Structural Computational Biology
EnGens
Collecting unsupervised learning algorithms under an umbrella for analysis of protein conformational datasets
EnGens is a pipeline for unsupervised learning for protein conformational datasets. It collects algorithms for dimensionality reduction (PCA, UMAP, TICA, SRV) and clustering (K-Means, GMMs) along with preprocessing steps with the goal of generating representative conformational ensembles.

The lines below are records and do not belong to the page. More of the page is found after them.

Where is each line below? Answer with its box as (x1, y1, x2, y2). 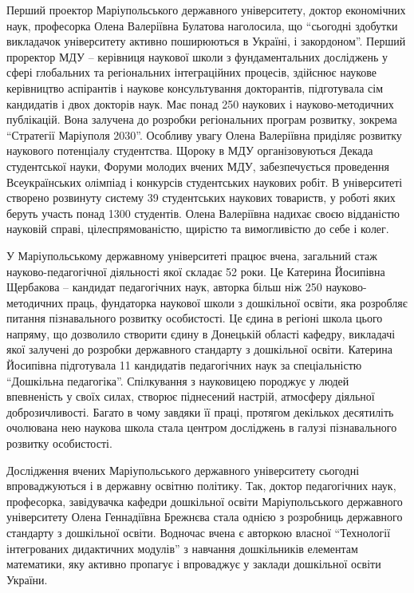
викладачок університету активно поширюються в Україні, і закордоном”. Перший (6, 33, 406, 49)
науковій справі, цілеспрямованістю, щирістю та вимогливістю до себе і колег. (6, 220, 389, 237)
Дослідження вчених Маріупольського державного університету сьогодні (6, 461, 360, 478)
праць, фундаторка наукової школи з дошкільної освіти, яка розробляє (66, 294, 408, 310)
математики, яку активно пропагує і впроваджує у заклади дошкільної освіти (6, 555, 381, 572)
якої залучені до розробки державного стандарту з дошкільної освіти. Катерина (6, 341, 392, 358)
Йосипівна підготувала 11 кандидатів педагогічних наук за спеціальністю (6, 357, 362, 374)
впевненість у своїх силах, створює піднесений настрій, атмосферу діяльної (6, 388, 375, 405)
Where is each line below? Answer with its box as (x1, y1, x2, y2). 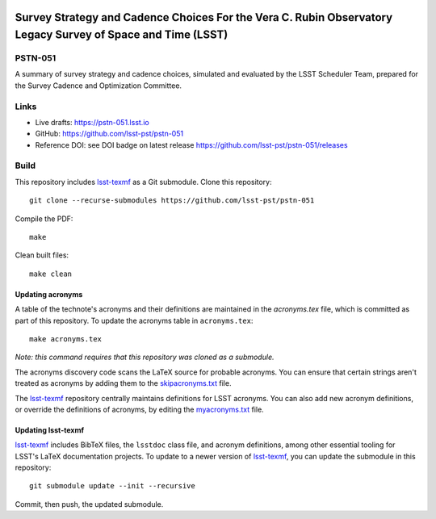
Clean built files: (15, 250, 69, 260)
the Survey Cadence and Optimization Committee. (15, 81, 182, 90)
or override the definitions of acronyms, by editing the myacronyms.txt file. (15, 404, 264, 414)
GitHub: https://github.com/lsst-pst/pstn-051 (35, 129, 184, 139)
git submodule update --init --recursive (29, 481, 195, 491)
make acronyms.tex (29, 334, 103, 343)
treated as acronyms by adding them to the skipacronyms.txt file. (15, 379, 232, 388)
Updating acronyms (15, 289, 83, 299)
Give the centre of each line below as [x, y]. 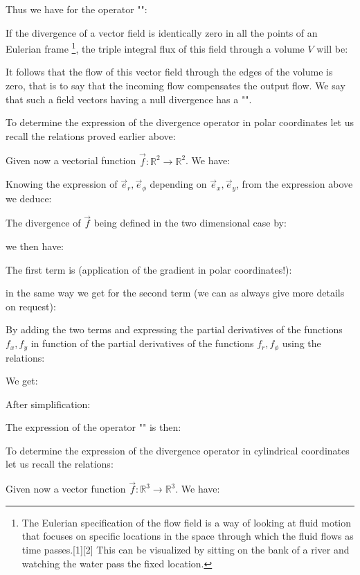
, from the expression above [295, 184]
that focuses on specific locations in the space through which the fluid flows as [188, 536]
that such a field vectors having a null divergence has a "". [129, 99]
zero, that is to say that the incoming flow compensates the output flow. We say [175, 86]
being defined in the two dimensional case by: [190, 223]
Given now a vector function [66, 489]
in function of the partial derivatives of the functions [142, 343]
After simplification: [48, 404]
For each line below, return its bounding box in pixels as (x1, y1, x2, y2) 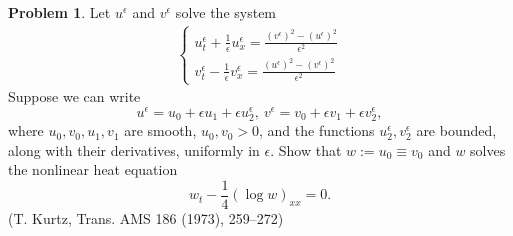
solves (470, 139, 506, 160)
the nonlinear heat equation (8, 159, 178, 180)
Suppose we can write (8, 86, 141, 107)
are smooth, (124, 120, 197, 141)
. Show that (270, 139, 342, 160)
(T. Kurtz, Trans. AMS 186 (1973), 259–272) (8, 207, 284, 228)
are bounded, (416, 120, 497, 141)
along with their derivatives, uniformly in (8, 139, 260, 160)
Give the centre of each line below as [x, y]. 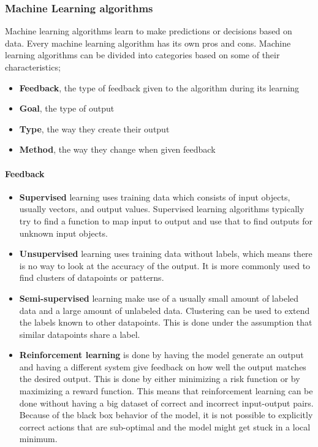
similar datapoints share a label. [80, 334]
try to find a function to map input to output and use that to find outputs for [166, 220]
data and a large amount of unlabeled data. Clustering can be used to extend [165, 310]
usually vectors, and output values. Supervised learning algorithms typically [162, 209]
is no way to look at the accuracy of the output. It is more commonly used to [165, 265]
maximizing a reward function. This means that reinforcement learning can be [166, 391]
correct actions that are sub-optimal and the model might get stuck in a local [165, 426]
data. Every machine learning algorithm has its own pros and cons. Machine [148, 43]
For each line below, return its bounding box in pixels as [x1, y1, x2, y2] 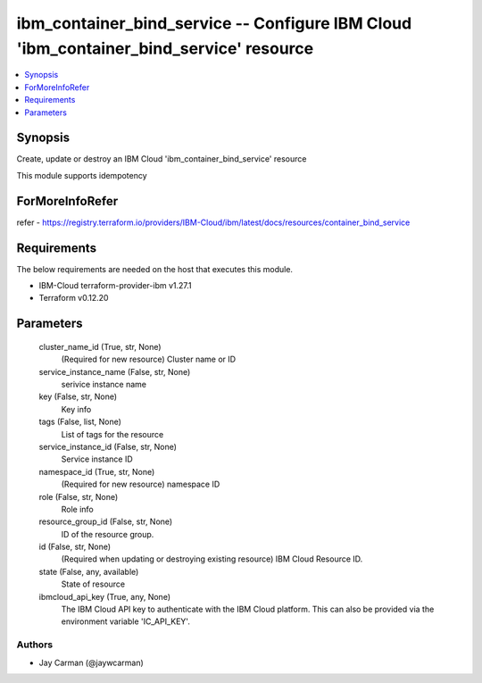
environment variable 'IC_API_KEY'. [61, 616, 191, 627]
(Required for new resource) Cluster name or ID [61, 354, 237, 365]
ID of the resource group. [61, 529, 154, 539]
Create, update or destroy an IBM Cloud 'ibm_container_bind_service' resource [16, 154, 307, 164]
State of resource [61, 579, 126, 589]
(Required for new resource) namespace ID [61, 479, 220, 490]
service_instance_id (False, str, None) [38, 441, 178, 452]
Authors [16, 638, 54, 651]
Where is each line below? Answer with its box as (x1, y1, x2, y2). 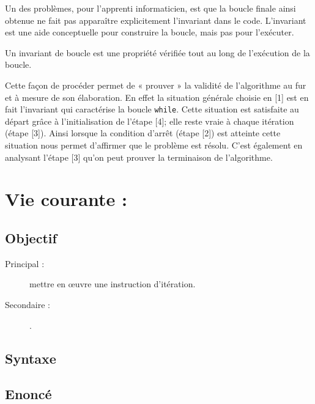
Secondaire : (5, 298, 50, 310)
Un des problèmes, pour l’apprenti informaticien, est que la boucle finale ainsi (5, 2, 296, 14)
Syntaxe (5, 348, 56, 367)
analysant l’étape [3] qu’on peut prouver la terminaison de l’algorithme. (5, 150, 273, 163)
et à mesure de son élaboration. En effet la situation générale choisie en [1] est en (5, 90, 309, 103)
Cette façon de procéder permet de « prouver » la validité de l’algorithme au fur (5, 78, 306, 91)
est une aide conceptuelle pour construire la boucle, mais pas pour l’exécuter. (5, 26, 294, 39)
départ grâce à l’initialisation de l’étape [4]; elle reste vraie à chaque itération (5, 114, 294, 127)
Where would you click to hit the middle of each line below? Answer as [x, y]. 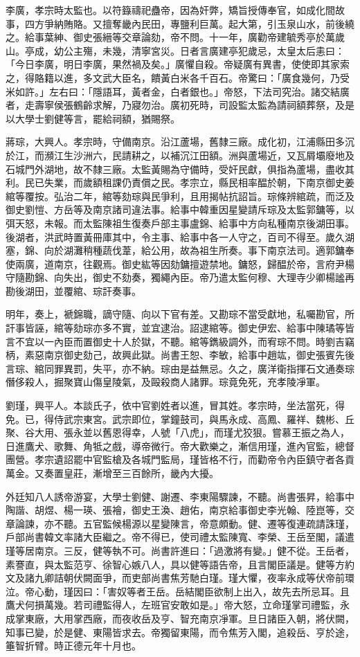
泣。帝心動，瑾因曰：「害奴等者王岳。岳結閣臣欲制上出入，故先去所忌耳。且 [178, 591]
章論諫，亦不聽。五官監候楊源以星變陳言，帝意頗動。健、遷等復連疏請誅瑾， [180, 523]
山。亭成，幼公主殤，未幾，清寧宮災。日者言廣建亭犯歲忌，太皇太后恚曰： [175, 50]
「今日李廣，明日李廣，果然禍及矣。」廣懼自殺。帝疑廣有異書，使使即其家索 [178, 64]
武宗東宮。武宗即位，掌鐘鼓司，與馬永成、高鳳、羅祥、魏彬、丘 [209, 418]
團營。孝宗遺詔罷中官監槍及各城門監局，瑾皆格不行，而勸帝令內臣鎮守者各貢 [180, 459]
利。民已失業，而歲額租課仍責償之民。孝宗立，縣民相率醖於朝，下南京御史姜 [180, 182]
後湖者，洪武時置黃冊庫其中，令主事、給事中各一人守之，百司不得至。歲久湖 [180, 236]

EnGens works on static and dynamic datasets
Static datasets can be collected from the Protein Databank for a single protein and related isophorms. Dynamic datasets can be generated by running MD simulations. For both types of data, EnGens streamlines analysis of the conformational content and generates representative ensembles.
Making EnGens accessible
To facilitate easy use of the EnGens pipeline, we create a python package, Jupyter Notebooks and a set of Google Colab notebooks for both static and dynamic datasets.
References
If you use EnGens in your work, please cite the tool as shown:
A. Conev, M. M. Rigo, D. Devaurs, A. F. Fonseca, H. Kalavadwala, M. V. de Freitas, C. Clementi, G. Zanatta, D. A. Antunes, and L. E. Kavraki, “EnGens: a computational framework for generation and analysis of representative protein conformational ensembles,” Briefings in Bioinformatics, p. bbad242, Jul. 2023.